I’d also suggest that strong longtermism is a meaningfully different assumption to e.g. transhumanism and total utilitarianism. In particular, the case for existential or extinction risk research seems many orders of magnitude weaker under a near-termist than strong longtermist worldview. Provided you think strong longtermism is at least credible, it seems reasonable to assume it when doing x-risk research, even though you should discount the impact of such interventions based on your credence in longtermism when making a final decision on where to allocate resources. If there is a risk that seems very likely to occur (e.g. AI, bio) such that it is plausible under both near-termist and longtermist grounds then perhaps it makes sense to drop this assumption, but even then I suspect it is often easier to just run two different analyses, given the different outcome metrics of concerns (e.g. % x-risk averted vs QALYs saved).

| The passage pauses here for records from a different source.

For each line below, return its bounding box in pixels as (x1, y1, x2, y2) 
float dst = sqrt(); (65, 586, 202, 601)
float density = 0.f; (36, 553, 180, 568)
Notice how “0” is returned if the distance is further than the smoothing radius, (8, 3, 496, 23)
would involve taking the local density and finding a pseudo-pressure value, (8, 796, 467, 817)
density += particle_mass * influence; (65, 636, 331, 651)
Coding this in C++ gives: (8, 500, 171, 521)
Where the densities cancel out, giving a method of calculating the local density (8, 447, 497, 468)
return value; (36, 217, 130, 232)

I think you switched the two by accident
Otherwise an excellent comment even if I disagree with most of it, have an updoot
Thanks, fixed.
Emile Torres (formerly Phil) just admitted on their Twitter that they were a co-author of a penultimate version of this paper. It is extremely deceptive not to disclose their contribution this in the paper or in the Forum post. At the point this paper was written, Torres had been banned from the EA Forum and multiple people in the community had accused Torres of harassing them. Do you think that that might have contributed to the (alleged) reception to your paper?
The post in which I speak about EAs being uncomfortable about us publishing the article only talks about interactions with people who did not have any information about initial drafting with Torres. At that stage, the paper was completely different and a paper between Kemp and I. None of the critiques about it or the conversations about it involved concerns about Torres, co-authoring with Torres or arguments by Torres, except in so far as they might have taken Torres an example of the closing doors that can follow a critique. The paper was in such a totally different state and it would have been misplaced to call it a collaboration with Torres.

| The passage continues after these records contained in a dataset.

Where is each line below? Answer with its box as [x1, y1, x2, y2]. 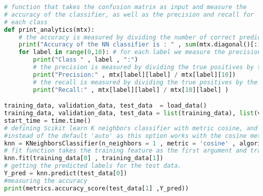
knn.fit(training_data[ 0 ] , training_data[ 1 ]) [4, 155, 164, 162]
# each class [4, 18, 48, 26]
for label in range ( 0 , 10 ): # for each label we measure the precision [18, 48, 261, 56]
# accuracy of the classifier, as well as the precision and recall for [4, 11, 254, 18]
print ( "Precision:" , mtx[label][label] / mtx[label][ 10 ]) [33, 71, 236, 78]
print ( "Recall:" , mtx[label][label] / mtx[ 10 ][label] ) [33, 86, 229, 93]
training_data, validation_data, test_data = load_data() [4, 102, 207, 110]
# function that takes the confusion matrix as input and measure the [4, 4, 247, 11]
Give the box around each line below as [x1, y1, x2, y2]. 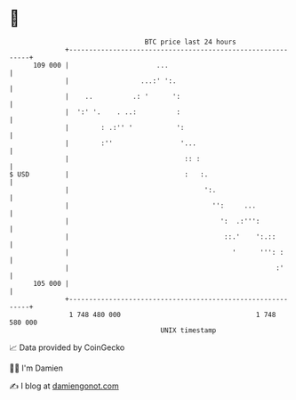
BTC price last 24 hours [144, 37, 237, 46]
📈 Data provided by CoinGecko [9, 342, 125, 353]
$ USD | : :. [9, 169, 209, 179]
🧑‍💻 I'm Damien [9, 363, 64, 373]
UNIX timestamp [160, 325, 217, 335]

There was a very early draft of Torres and Kemp which I was invited to look at (in December 2020) and collaborate on. While the arguments seemed promising to me, I thought it needed major re-writing of both tone and content. No one instructed me (maybe someone instructed Luke?) that one could not co-author with Torres. I also don’t recall that we were forced to take Torres off the collaboration (I’m not sure who know about the conversations about collaborations we had): we decided to part because we wanted to move the content and tone in a very different direction, because Torres had (to our surprise) unilaterally published major parts of the initial draft as a mini-book already and because we thought that this collaboration was going to be very difficult. I recall video calls in which we discussed the matter with Torres, decided to take out sections that were initially supplied by Torres and cite Torres’ mini-book whereever we deemed it necessary to refer to it. The degree to which the Democratising Risk paper is influenced by Torres is seen in our in-text citations: we don’t hide the fact that we find some of the arguments noteworthy! Torres agreed with those plans.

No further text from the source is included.